In my just-published Long Read article at DataJournalism.com, I touched upon the subject of "How to Read this Chart".
Most data graphics do not come with directions of use because dataviz designers follow certain conventions. We do not need to tell you, for example, that time runs left to right on the horizontal axis (substitute right to left for those living in right-to-left countries). It's when we deviate from the norms that calls for a "How to Read this Chart" box.
A discussion over Twitter during the weekend on the following New York Times chart perfectly illustrates this issue. (The article is well worth reading to educate oneself on this red-hot public-health issue. I made some comments on the sister blog about the data a few days ago.)
Reading this chart, I quickly grasp that the horizontal axis is the speed of infection and the vertical axis represents the deadliness. Without being told, I used the axis labels (and some of you might notice the annotations with the arrows on the top right.) But most people will likely miss - at a glance - that the vertical axis utilizes a log scale while the horizontal axis is linear (regular).

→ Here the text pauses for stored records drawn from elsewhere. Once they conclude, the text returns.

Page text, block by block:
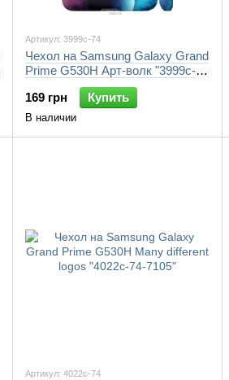
Артикул: 3999c-74
Чехол на Samsung Galaxy Grand
Prime G530H Арт-волк "3999c-
169 грн
Купить
В наличии
Артикул: 4022c-74
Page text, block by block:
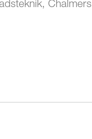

The effect of a log scale is to pull the large numbers toward the average while spreading the smaller numbers apart - when compared to a linear scale. So when we look at the top of the coronavirus box, it appears that this virus could be as deadly as SARS.
The height of the pink box is 3.9, while the gap between the top edge of the box and the SARS dot is 6. Yet our eyes tell us the top edge is closer to the SARS dot than it is to the bottom edge!
There is nothing inaccurate about this chart - the log scale introduces such distortion. The designer has to make a choice.
Indeed, there were two camps on Twitter, arguing for and against the log scale.
I use log scales a lot in analyzing data, but tend not to use log scales in a graph. It's almost a given that using the log scale requires a "How to Read this Chart" message. And the NY Times crew delivers!
Right below the chart is a paragraph:
To make this even more interesting, the horizontal axis is a hidden "log" scale. That's because infections spread exponentially. Even though the scale is not labeled "log", think as if the large values have been pulled toward the middle.
Here is an over-simplified way to see this. A disease that spreads at a rate of fifteen people at a time is not 3 times worse than one that spreads five at a time. In the former case, the first sick person transmits it to 15, and then each of the 15 transmits the flu to 15 others, thus after two steps, 241 people have been infected (225 + 15 + 1). In latter case, it's 5x5 + 5 + 1 = 31 infections after two steps. So at this point, the number of infected is already 8 times worse, not 3 times. And the gap keeps widening with each step.